Probability quantifies uncertainty from 0 to 1. $P(\text{event}) = \frac{\text{favorable outcomes}}{\text{total outcomes}}$ is the foundation for all statistical reasoning in AI.
Bayes' Theorem reverses conditional probabilities. $P(A|B) = \frac{P(B|A) \times P(A)}{P(B)}$ lets you update beliefs with evidence — the engine behind Naive Bayes classifiers and Bayesian optimization.

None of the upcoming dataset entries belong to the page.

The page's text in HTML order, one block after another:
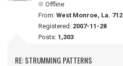
Offline
From: West Monroe, La.
Registered: 2007-11-28
Posts: 1,303
RE: STRUMMING PATTERNS
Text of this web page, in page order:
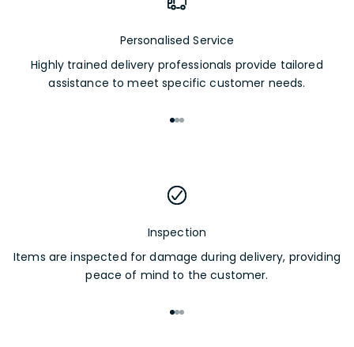
Personalised Service
Highly trained delivery professionals provide tailored
assistance to meet specific customer needs.
Go to item 1
Go to item 2
Go to item 3
Inspection
Items are inspected for damage during delivery, providing
peace of mind to the customer.
Go to item 1
Go to item 2
Go to item 3
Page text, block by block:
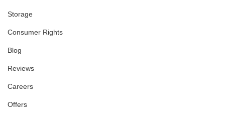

The Normal Distribution is everywhere. $f(x) = \frac{1}{\sigma\sqrt{2\pi}} e^{-\frac{(x-\mu)^2}{2\sigma^2}}$ with the 68-95-99.7 rule: most data falls within 3 standard deviations of the mean.
The Central Limit Theorem explains why normality appears everywhere. Sample means approach a normal distribution $\bar{X} \sim N\left(\mu, \frac{\sigma^2}{n}\right)$ regardless of the underlying distribution — the theoretical basis for confidence intervals and hypothesis testing.
MLE finds the parameters that maximize data likelihood. $\hat{\theta} = \arg\max_\theta \sum_i \log P(x_i | \theta)$ — used in logistic regression, training with cross-entropy loss, and Gaussian Mixture Models.
Independence means $P(X,Y) = P(X) \times P(Y)$ . Understanding when variables are independent vs. correlated is critical for feature selection and avoiding spurious patterns in data.